Very  pretty  Seabreeze.


----------



## CeeCee (Dec 8, 2017)

Maybe I'll show up like that at my daughter's for Christmas.  With hardly having any eyebrows anymore, I'm sure it will look like a "Pinterest" fail.


----------



## CeeCee (Dec 8, 2017)

Here's the video of the one girl on how to do it....step 1..let your eyebrows grow out...leaves me out.


----------



## jujube (Dec 8, 2017)

CeeCee said:


> Maybe I'll show up like that at my daughter's for Christmas.  With hardly having any eyebrows anymore, I'm sure it will look like a "Pinterest" fail.



Yep, with my scanty ones I'd look like Charlie Brown's tree.


----------



## RadishRose (Dec 8, 2017)

It looks so beautiful on those lovely young faces.


----------



## SeaBreeze (Dec 8, 2017)

I never had thick or bushy eyebrows, so I could never do something like that.  Definitely better on a young attractive woman, but a little wild for me to have ever tried something like that.


----------



## Ruth n Jersey (Dec 8, 2017)

Wow! I wonder how long it took to transform those brows. I don't have eyebrows anymore.
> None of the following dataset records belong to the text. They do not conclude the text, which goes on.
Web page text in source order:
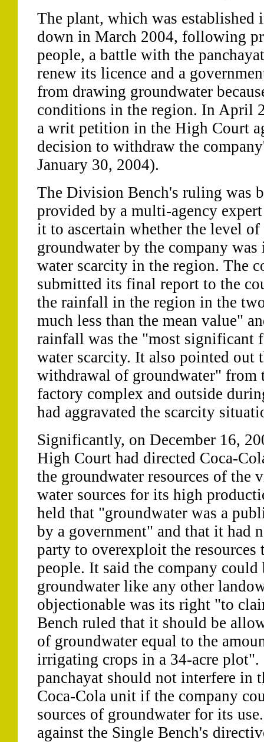
The plant, which was established
down in March 2004, following
people, a battle with the
renew its licence and a
from drawing groundwater
conditions in the region. In April
a writ petition in the High Court
decision to withdraw the
January 30, 2004).
The Division Bench's ruling was
provided by a multi-agency
it to ascertain whether the level
groundwater by the company was
water scarcity in the region. The
submitted its final report to the
the rainfall in the region in the
much less than the mean value"
rainfall was the "most significant
water scarcity. It also pointed out
withdrawal of groundwater" from
factory complex and outside
had aggravated the scarcity
Significantly, on December 16,
High Court had directed Coca-
the groundwater resources of the
water sources for its high
held that "groundwater was a
by a government" and that it had
party to overexploit the resources
people. It said the company
groundwater like any other
objectionable was its right "to
Bench ruled that it should be
of groundwater equal to the
irrigating crops in a 34-acre plot".
panchayat should not interfere in
Coca-Cola unit if the company
sources of groundwater for its
against the Single Bench's
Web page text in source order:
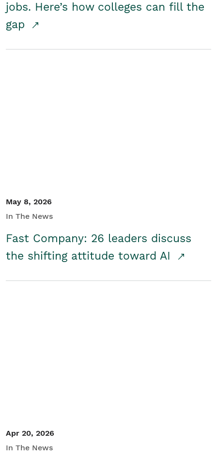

One good thing about glasses you can't tell.


----------



## chic (Dec 8, 2017)

I think it helps to be under 25 to pull this look off. nthego:


----------



## CeeCee (Dec 8, 2017)

chic said:


> I think it helps to be under 25 to pull this look off. nthego:



Ha ha....I'll be a tad more generous and say that nobody that's on a "seniors forum" should do this.


----------



## Big Horn (Dec 8, 2017)

WWhen I saw this thread listed, I thought it was about a new sort of decoration for the tree.


----------



## Aunt Bea (Dec 8, 2017)

Winter wonderland!


----------



## Ruthanne (Dec 10, 2017)

It looks good on her but on me...oh no..lol!


----------